As discussed in our last post, stress is an inevitable aspect of life that can have both positive and negative effects on our wellbeing. This week we will look at how repeat exposure to stressors (one or multiple) for an extended period of time can leave us susceptible to chronic stress. It is when stress becomes chronic, that our physical and mental health can be compromised.

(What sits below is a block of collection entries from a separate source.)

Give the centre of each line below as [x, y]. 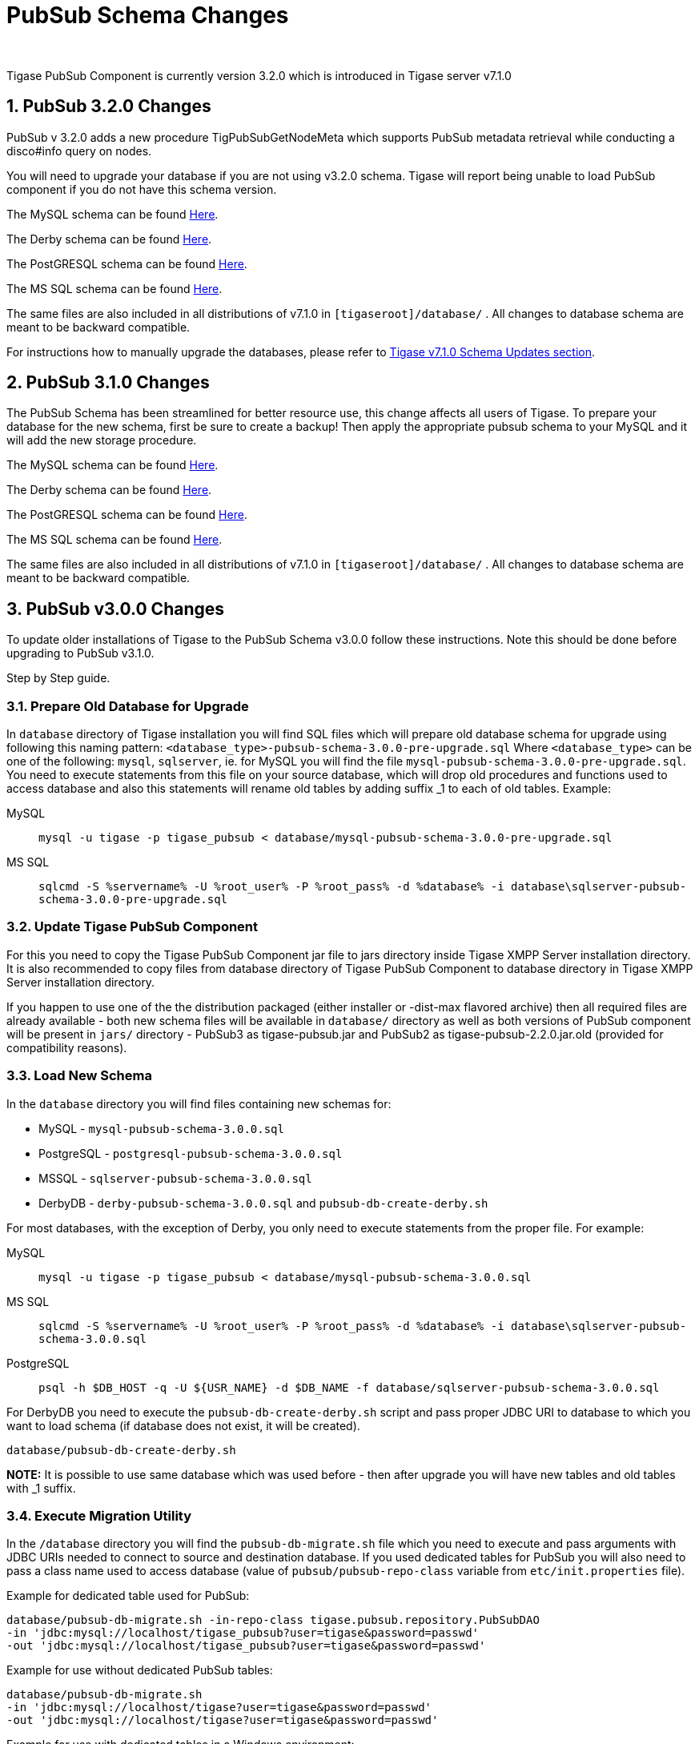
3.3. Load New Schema [79, 1076]
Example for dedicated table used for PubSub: [128, 1596]
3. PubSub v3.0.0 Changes [116, 609]
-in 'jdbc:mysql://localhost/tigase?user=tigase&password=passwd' [219, 1708]
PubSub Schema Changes [148, 15]
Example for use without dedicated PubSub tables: [140, 1670]
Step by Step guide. [58, 678]
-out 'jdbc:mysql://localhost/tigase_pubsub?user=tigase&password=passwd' [246, 1646]
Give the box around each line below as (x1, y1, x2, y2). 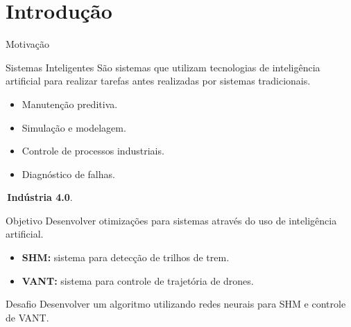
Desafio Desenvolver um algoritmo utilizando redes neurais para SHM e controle (6, 297, 346, 311)
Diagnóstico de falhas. (22, 166, 115, 181)
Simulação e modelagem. (22, 120, 126, 134)
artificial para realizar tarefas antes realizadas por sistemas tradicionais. (6, 73, 311, 88)
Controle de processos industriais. (22, 143, 164, 158)
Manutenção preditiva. (22, 96, 118, 111)
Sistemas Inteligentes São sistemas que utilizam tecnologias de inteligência (6, 60, 320, 74)
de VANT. (6, 310, 49, 324)
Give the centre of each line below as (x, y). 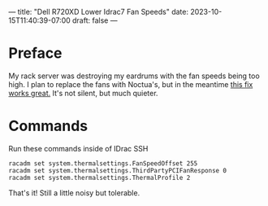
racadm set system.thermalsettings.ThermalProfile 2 (99, 178)
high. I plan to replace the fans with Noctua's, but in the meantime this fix (131, 84)
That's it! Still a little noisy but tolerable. (74, 193)
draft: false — (95, 20)
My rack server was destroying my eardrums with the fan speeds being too (134, 76)
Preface (35, 53)
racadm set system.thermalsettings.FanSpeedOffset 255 (103, 163)
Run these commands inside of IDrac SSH (78, 148)
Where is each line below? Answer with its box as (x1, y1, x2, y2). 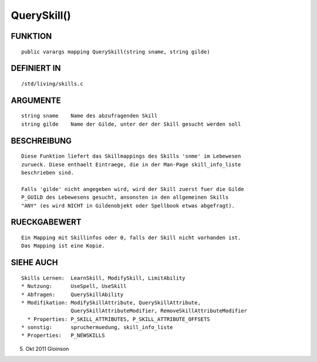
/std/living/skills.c (21, 80, 83, 87)
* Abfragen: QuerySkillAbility (21, 291, 124, 298)
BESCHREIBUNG (11, 136, 72, 146)
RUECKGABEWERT (11, 217, 82, 227)
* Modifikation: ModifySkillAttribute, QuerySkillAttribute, (21, 299, 201, 306)
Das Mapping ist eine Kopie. (21, 243, 105, 249)
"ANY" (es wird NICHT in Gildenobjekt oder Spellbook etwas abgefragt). (21, 202, 235, 209)
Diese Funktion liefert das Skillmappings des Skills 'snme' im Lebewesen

Let’s begin with a brief recap of acute stress. The example I gave last week, described an encounter I had with a dog while out running. In this scenario the stressor (barking dog) came and went quickly as did my experience of stress:
My brain decided that I was under threat and initiated the release of stress hormones which gave mea physical and mental boost to react (fight, flight or freeze):
Increased alertness (senses are heightened)·
Breathing becomes fast and shallow (oxygen required for muscles)·
Heart rate increases (to pump oxygen around the body)·
Muscle tension \ Short term strength increases (in preparation to fight \ run)·
Tunnel vision (threat focused, see things in a negative light) etc
The stressor (dog) quickly passed, so no further stress hormones were released and I returned to a state of balance. So far so good, but what happens if the stressor doesn’t just simply disappear. What if we are talking about a pressurised work environment or recurring negative thoughts?
Let’s say I’m preoccupied with a dispute I had with a colleague at work. The thought pops into my head, “I really shouldn’t have said that”. I perceive a threat to my wellbeing (social status: reputation, job security etc) and acute stress ensues. However, the threat doesn’t pass instead a related or identical thought enters my head, “Why can’t I keep my cool like other people?”. Another burst of stress hormones are automatically released into my body.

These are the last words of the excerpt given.